Task to carry out:
All that is needed is each line of the entries holding the word "this", copied as it stands.

Study material:
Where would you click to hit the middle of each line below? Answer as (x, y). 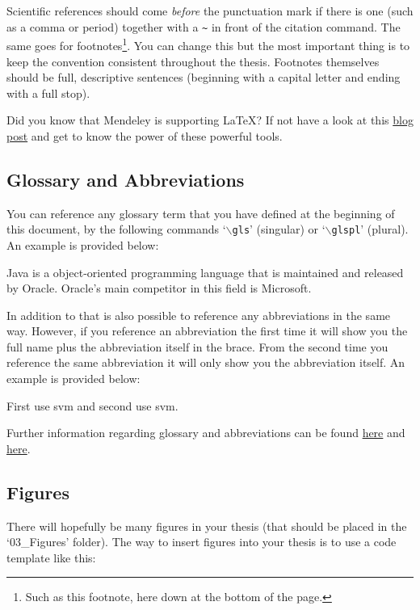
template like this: (51, 557)
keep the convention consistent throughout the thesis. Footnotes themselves (193, 61)
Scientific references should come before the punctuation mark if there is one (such (210, 11)
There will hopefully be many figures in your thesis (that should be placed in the (207, 526)
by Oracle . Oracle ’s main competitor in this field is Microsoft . (159, 288)
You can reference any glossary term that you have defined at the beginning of (201, 213)
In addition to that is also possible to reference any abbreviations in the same (199, 315)
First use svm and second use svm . (92, 405)

Exercise response:
template like this: (51, 557)
by Oracle . Oracle ’s main competitor in this field is Microsoft . (159, 288)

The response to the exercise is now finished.